======== Material for this exercise ========

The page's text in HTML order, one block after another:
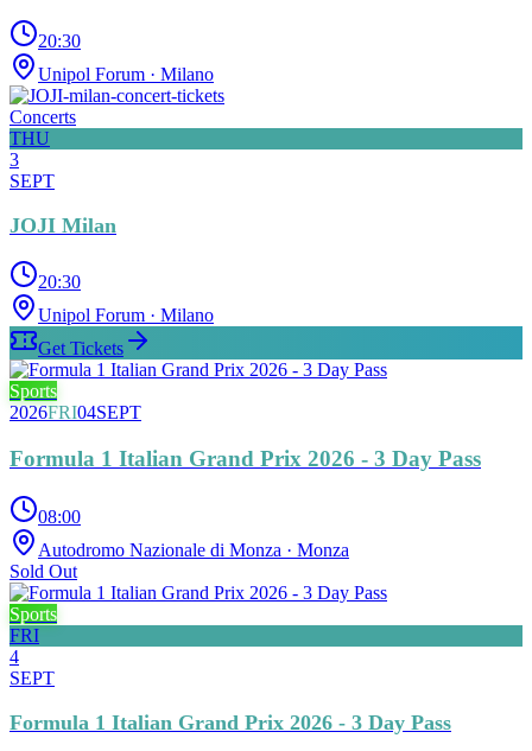
20:30
Unipol Forum · Milano
Concerts
THU
3
SEPT
JOJI Milan
20:30
Unipol Forum · Milano
Get Tickets
Sports
2026FRI04SEPT
Formula 1 Italian Grand Prix 2026 - 3 Day Pass
08:00
Autodromo Nazionale di Monza · Monza
Sold Out
Sports
FRI
4
SEPT
Formula 1 Italian Grand Prix 2026 - 3 Day Pass
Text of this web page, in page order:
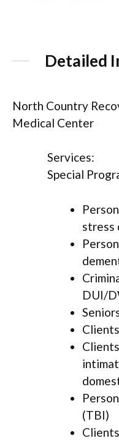
Detailed
North Country
Medical Center
Services:
Special
stress
DUI/
(TBI)
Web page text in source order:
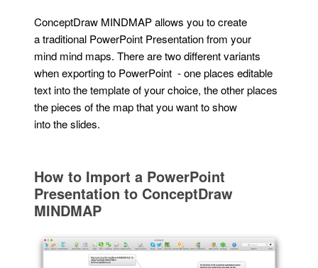
ConceptDraw MINDMAP allows you to create
a traditional PowerPoint Presentation from your
mind mind maps. There are two different variants
when exporting to PowerPoint - one places editable
text into the template of your choice, the other places
the pieces of the map that you want to show
into the slides.
How to Import a PowerPoint
Presentation to ConceptDraw
MINDMAP
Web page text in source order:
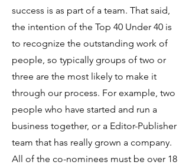
success is as part of a team. That said,
the intention of the Top 40 Under 40 is
to recognize the outstanding work of
people, so typically groups of two or
three are the most likely to make it
through our process. For example, two
people who have started and run a
business together, or a Editor-Publisher
team that has really grown a company.
All of the co-nominees must be over 18
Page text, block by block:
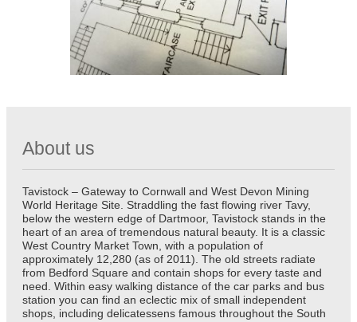
About us
Tavistock – Gateway to Cornwall and West Devon Mining
World Heritage Site. Straddling the fast flowing river Tavy,
below the western edge of Dartmoor, Tavistock stands in the
heart of an area of tremendous natural beauty. It is a classic
West Country Market Town, with a population of
approximately 12,280 (as of 2011). The old streets radiate
from Bedford Square and contain shops for every taste and
need. Within easy walking distance of the car parks and bus
station you can find an eclectic mix of small independent
shops, including delicatessens famous throughout the South

========

> _Work request_: Look through the entries above for the word "from". Say how many lines contain it, using only a number.

> _Written reply_: 2